Critical section

• A Critical Section is a code segment that accesses shared variables and has to be executed as an atomic action. It means that in a group of cooperating processes, at a given point of time, only one process must be executing its critical section. If any other process also wants to execute its critical section, it must wait until the first one finishes.

Solution to critical Problem

A solution to the critical section problem must satisfy the following three conditions:

1. Mutual Exclusion:- Out of a group of cooperating processes, only one process can be in its critical section at a given point of time.
2. Progress:- If no process is in its critical section, and if one or more threads want to execute their critical section then any one of these threads must be allowed to get into its critical section.
3. Bounded Waiting:- After a process makes a request for getting into its critical section, there is a limit for how many other processes can get into their critical section, before this process's request is granted. So after the limit is reached, system must grant the process permission to get into its critical section.

Race Condition

• A race condition is a special condition that may occur inside a critical section. A critical section is a section of code that is executed by multiple threads and where the sequence of execution for the threads makes a difference in the result of the concurrent execution of the critical section.
• When the result of multiple threads executing a critical section may differ depending on the sequence in which the threads execute, the critical section is said to contain a race condition. The term race condition stems from the metaphor that the threads are racing through the critical section, and that the result of that race impacts the result of executing the critical section.
• This may all sound a bit complicated, so I will elaborate more on race conditions and critical sections in the following sections.

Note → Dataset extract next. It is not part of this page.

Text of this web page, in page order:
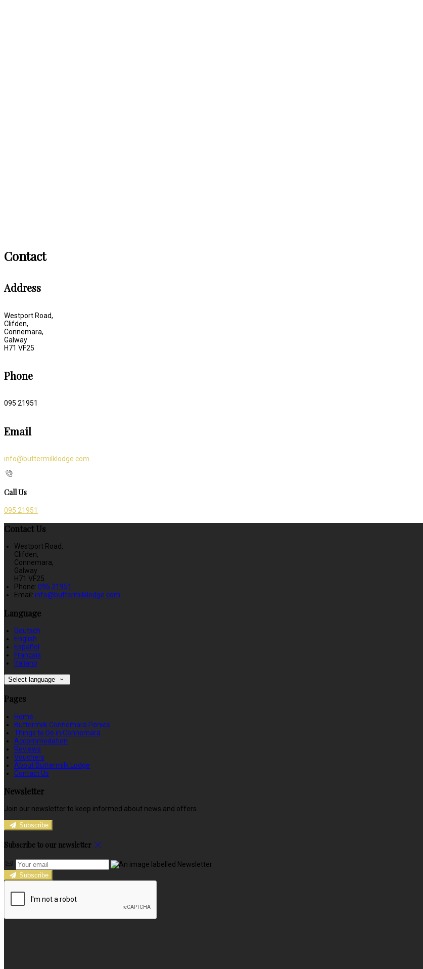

Race Conditions in Critical Sections

• The code in the add() method in the example earlier contains a critical section. When multiple threads execute this critical section, race conditions occur.
• More formally, the situation where two threads compete for the same resource, where the sequence in which the resource is accessed is significant, is called race conditions. A code section that leads to race conditions is called a critical section.

Process Control Block

A process in an operating system is represented by a data structure known as a process control block (PCB) or process descriptor. The PCB contains important information about the specific process including

• The current state of the process i.e., whether it is ready, running, waiting, or whatever.
• Unique identification of the process in order to track "which is which" information.
• A pointer to parent process.
• Similarly, a pointer to child process (if it exists).
• The priority of process (a part of CPU scheduling information).
• Pointers to locate memory of processes.
• A register save area.
• The processor it is running on.

The PCB is a certain store that allows the operating systems to locate key information about a process. Thus, the PCB is the data structure that defines a process to the operating systems.

Kernel and shell of Os

Kernel:

The inner softer core part of a seed OR central or essential part of a system

Shell:

the outside protective covering part of a seed OR framework or exterior structure

The core inner part of the OS is the Kernel (linux kernel or Windows kernel or FreeBSD kernel) but users interact with this by using the outer part or shell (eg bash shell or cmd.exe or korn shell) Users can not directly control hardware like printers or monitors. Users can not directly control virtual memory or process scheduling. While the kernel takes care of such matters, the user uses the UI or shell to communicate with the kernel. The UI can be CLI (bash shell or DOS shell) or GUI (Kde for Linux or Metro UI for Windows)

Context switching

• Context switching is the procedure of storing the state of an active process for the CPU when it has to start executing a new one.
• For example, process A with its address space and stack is currently being executed by the CPU and there is a system call to jump to a higher priority process B; the CPU needs to remember the current state of the process A so that it can suspend its operation, begin executing the new process B and when done, return to its previously executing process A.
• Context switches are resource intensive and most operating system designers try to reduce the need for a context switch.
• They can be software or hardware governed depending upon the CPU architecture.
• Context switches can relate to either a process switch, a thread switch within a process or a register switch.
• The major need for a context switch arises when CPU has to switch between user mode and kernel mode but some OS designs may obviate it.
• A common approach to context switching is making use of a separate stack per switchable entity (thread/process), and using the stack to store the context itself. This way the context itself is merely the stack pointer. For example,

here the act of context switching is done by changing the stack pointer to a new location, and the registers are stored on the stack itself.